Please retype the entries below word for word, passing over every picture.

Top of SOURCE DATA

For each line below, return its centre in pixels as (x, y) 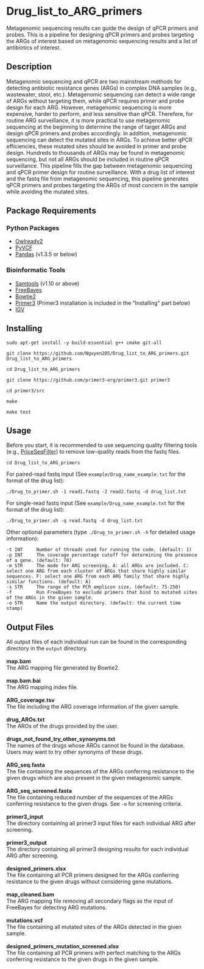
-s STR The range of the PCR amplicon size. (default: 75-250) (94, 587)
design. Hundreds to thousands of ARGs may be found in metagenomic (96, 152)
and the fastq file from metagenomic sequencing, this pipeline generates (97, 179)
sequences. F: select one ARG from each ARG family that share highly (98, 577)
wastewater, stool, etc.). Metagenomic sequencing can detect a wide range (101, 94)
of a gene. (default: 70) (39, 560)
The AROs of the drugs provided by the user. (62, 726)
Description (29, 67)
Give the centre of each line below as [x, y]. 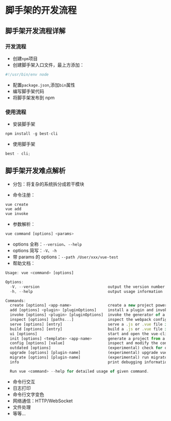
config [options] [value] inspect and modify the [84, 343]
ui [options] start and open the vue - [85, 334]
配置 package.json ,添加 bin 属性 [44, 85]
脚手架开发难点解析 [35, 171]
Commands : [16, 300]
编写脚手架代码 [28, 91]
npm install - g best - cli [32, 134]
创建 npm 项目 [25, 58]

Bottom of SOURCE DATA

# EXERCISE OUTPUT:
For each line below, return its centre in pixels as (x, y) 
-s STR The range of the PCR amplicon size. (default: 75-250) (94, 587)
design. Hundreds to thousands of ARGs may be found in metagenomic (96, 152)
and the fastq file from metagenomic sequencing, this pipeline generates (97, 179)
sequences. F: select one ARG from each ARG family that share highly (98, 577)
wastewater, stool, etc.). Metagenomic sequencing can detect a wide range (101, 94)
of a gene. (default: 70) (39, 560)
The AROs of the drugs provided by the user. (62, 726)
Description (29, 67)
Give the centre of each line below as [x, y]. 
config [options] [value] inspect and modify the [84, 343]
ui [options] start and open the vue - [85, 334]
配置 package.json ,添加 bin 属性 [44, 85]
脚手架开发难点解析 [35, 171]
Commands : [16, 300]
编写脚手架代码 [28, 91]
npm install - g best - cli [32, 134]
创建 npm 项目 [25, 58]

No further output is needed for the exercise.